EXERCISE BRIEF: All records below must be reproduced exactly, although any pictures they contain are to be omitted.

THE DATA Block Start

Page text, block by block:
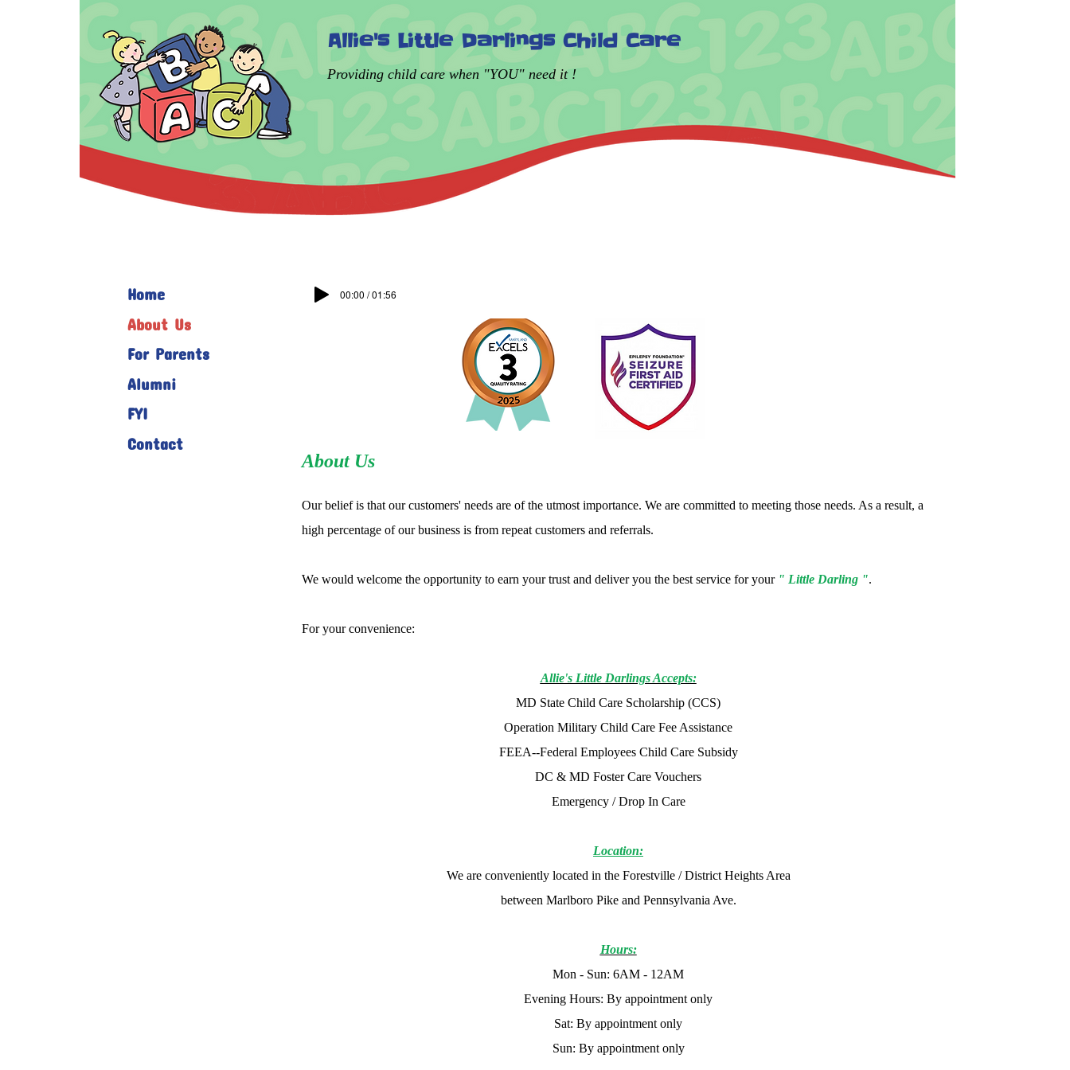
Allie's Little Darlings Child Care
Providing child care when "YOU" need it !
Home
About Us
For Parents
Alumni
FYI
Contact
00:00 / 01:56
About Us
Our belief is that our customers' needs are of the utmost importance. We are committed to meeting those needs. As a result, a
high percentage of our business is from repeat customers and referrals.
We would welcome the opportunity to earn your trust and deliver you the best service for your " Little Darling ".
For your convenience:
Allie's Little Darlings Accepts:
MD State Child Care Scholarship (CCS)
Operation Military Child Care Fee Assistance
FEEA--Federal Employees Child Care Subsidy
DC & MD Foster Care Vouchers
Emergency / Drop In Care
Location:
We are conveniently located in the Forestville / District Heights Area
between Marlboro Pike and Pennsylvania Ave.
Hours:
Mon - Sun: 6AM - 12AM
Evening Hours: By appointment only
Sat: By appointment only
Sun: By appointment only
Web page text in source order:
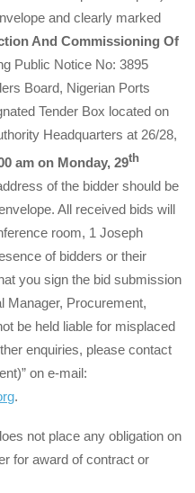
and clearly marked
And Commissioning Of
Public Notice No: 3895
Board, Nigerian Ports
Tender Box located on
Headquarters at 26/28,
am on Monday, 29th
of the bidder should be
All received bids will
room, 1 Joseph
of bidders or their
you sign the bid submission
Manager, Procurement,
be held liable for misplaced
enquiries, please contact
on e-mail:
.
not place any obligation on
for award of contract or
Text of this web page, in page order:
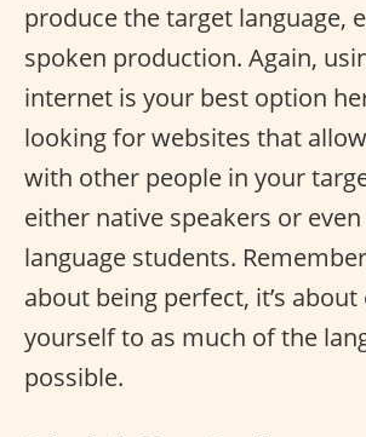
produce the target language,
spoken production. Again,
internet is your best option
looking for websites that
with other people in your
either native speakers or
language students.
about being perfect, it’s
yourself to as much of the
possible.
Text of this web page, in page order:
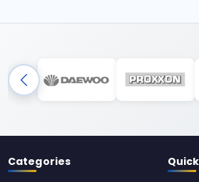
Categories
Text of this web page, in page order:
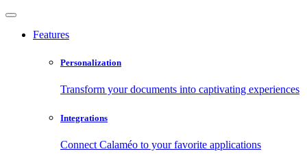
Features
Personalization
Transform your documents into captivating experiences
Integrations
Connect Calaméo to your favorite applications
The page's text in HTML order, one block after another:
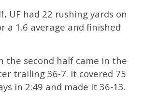
UF had 22 rushing yards on
a 1.6 average and finished
the second half came in the
trailing 36-7. It covered 75
in 2:49 and made it 36-13.
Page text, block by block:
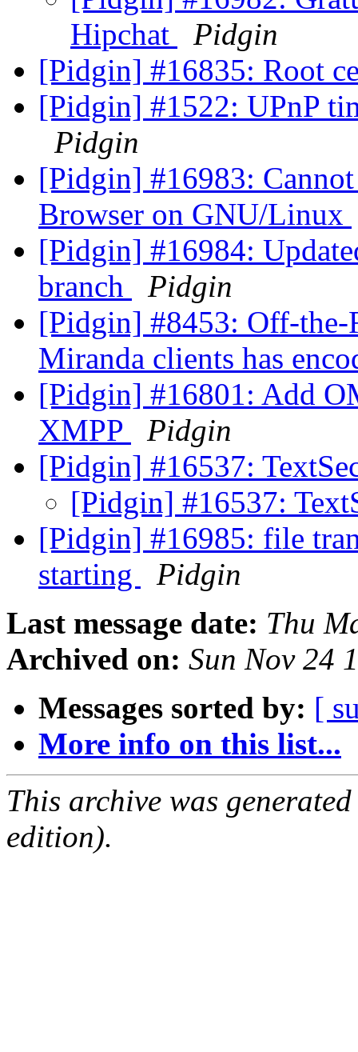
Hipchat
Pidgin
[Pidgin] #16835: Root
[Pidgin] #1522: UPnP
Pidgin
[Pidgin] #16983:
Browser on GNU/Linux
[Pidgin] #16984:
branch
Pidgin
[Pidgin] #8453: Off-the-
Miranda clients has
[Pidgin] #16801: Add
XMPP
Pidgin
[Pidgin] #16537:
[Pidgin] #16537:
[Pidgin] #16985: file
starting
Pidgin
Last message date: Thu
Archived on: Sun Nov 24
Messages sorted by: [
More info on this list...
This archive was
edition).
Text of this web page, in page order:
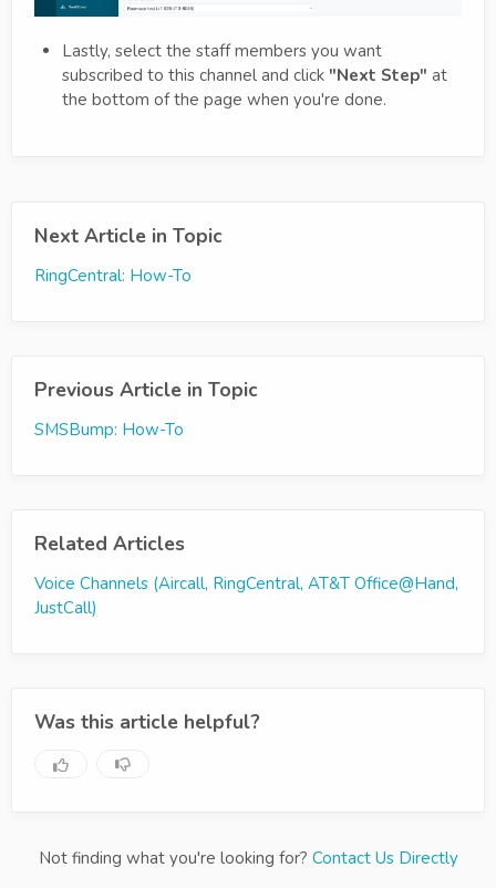
Lastly, select the staff members you want
subscribed to this channel and click "Next Step" at
the bottom of the page when you're done.
Next Article in Topic
RingCentral: How-To
Previous Article in Topic
SMSBump: How-To
Related Articles
Voice Channels (Aircall, RingCentral, AT&T Office@Hand,
JustCall)
Was this article helpful?
Not finding what you're looking for? Contact Us Directly
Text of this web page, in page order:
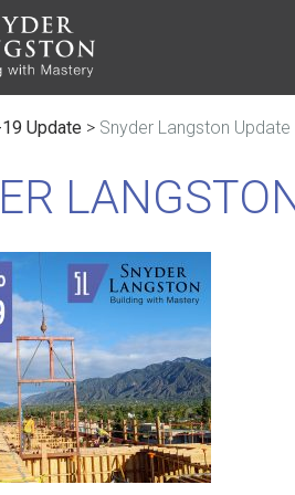
Builder
Advisor
Lines
History
The
Civic
Update > Snyder Langston
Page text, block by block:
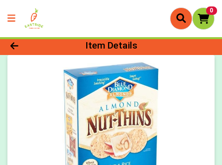
0
Product Details Page
Item Details
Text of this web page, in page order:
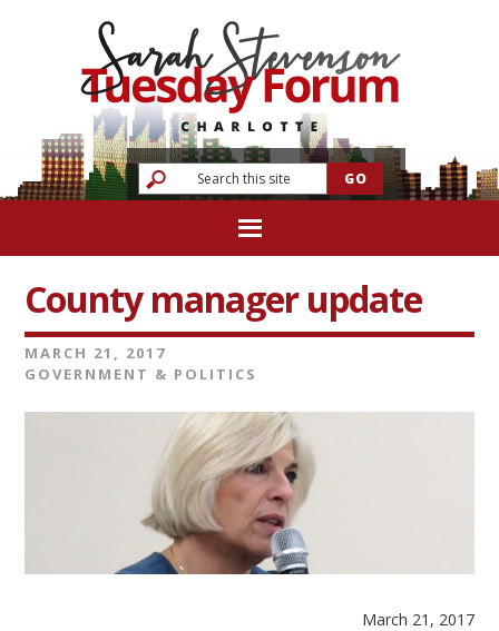
County manager update
MARCH 21, 2017
GOVERNMENT & POLITICS
March 21, 2017

THE DATA Block End

TASK OUTPUT:
Page text, block by block:
Allie's Little Darlings Child Care
Providing child care when "YOU" need it !
Home
About Us
For Parents
Alumni
FYI
Contact
00:00 / 01:56
About Us
Our belief is that our customers' needs are of the utmost importance. We are committed to meeting those needs. As a result, a
high percentage of our business is from repeat customers and referrals.
We would welcome the opportunity to earn your trust and deliver you the best service for your " Little Darling ".
For your convenience:
Allie's Little Darlings Accepts:
MD State Child Care Scholarship (CCS)
Operation Military Child Care Fee Assistance
FEEA--Federal Employees Child Care Subsidy
DC & MD Foster Care Vouchers
Emergency / Drop In Care
Location:
We are conveniently located in the Forestville / District Heights Area
between Marlboro Pike and Pennsylvania Ave.
Hours:
Mon - Sun: 6AM - 12AM
Evening Hours: By appointment only
Sat: By appointment only
Sun: By appointment only
Web page text in source order:
and clearly marked
And Commissioning Of
Public Notice No: 3895
Board, Nigerian Ports
Tender Box located on
Headquarters at 26/28,
am on Monday, 29th
of the bidder should be
All received bids will
room, 1 Joseph
of bidders or their
you sign the bid submission
Manager, Procurement,
be held liable for misplaced
enquiries, please contact
on e-mail:
.
not place any obligation on
for award of contract or
Text of this web page, in page order:
produce the target language,
spoken production. Again,
internet is your best option
looking for websites that
with other people in your
either native speakers or
language students.
about being perfect, it’s
yourself to as much of the
possible.
Text of this web page, in page order:
Categories
Text of this web page, in page order:
Features
Personalization
Transform your documents into captivating experiences
Integrations
Connect Calaméo to your favorite applications
The page's text in HTML order, one block after another:
UF had 22 rushing yards on
a 1.6 average and finished
the second half came in the
trailing 36-7. It covered 75
in 2:49 and made it 36-13.
Page text, block by block:
Hipchat
Pidgin
[Pidgin] #16835: Root
[Pidgin] #1522: UPnP
Pidgin
[Pidgin] #16983:
Browser on GNU/Linux
[Pidgin] #16984:
branch
Pidgin
[Pidgin] #8453: Off-the-
Miranda clients has
[Pidgin] #16801: Add
XMPP
Pidgin
[Pidgin] #16537:
[Pidgin] #16537:
[Pidgin] #16985: file
starting
Pidgin
Last message date: Thu
Archived on: Sun Nov 24
Messages sorted by: [
More info on this list...
This archive was
edition).
Text of this web page, in page order:
Lastly, select the staff members you want
subscribed to this channel and click "Next Step" at
the bottom of the page when you're done.
Next Article in Topic
RingCentral: How-To
Previous Article in Topic
SMSBump: How-To
Related Articles
Voice Channels (Aircall, RingCentral, AT&T Office@Hand,
JustCall)
Was this article helpful?
Not finding what you're looking for? Contact Us Directly
Text of this web page, in page order:
Builder
Advisor
Lines
History
The
Civic
Update > Snyder Langston
Page text, block by block:
0
Product Details Page
Item Details
Text of this web page, in page order:
County manager update
MARCH 21, 2017
GOVERNMENT & POLITICS
March 21, 2017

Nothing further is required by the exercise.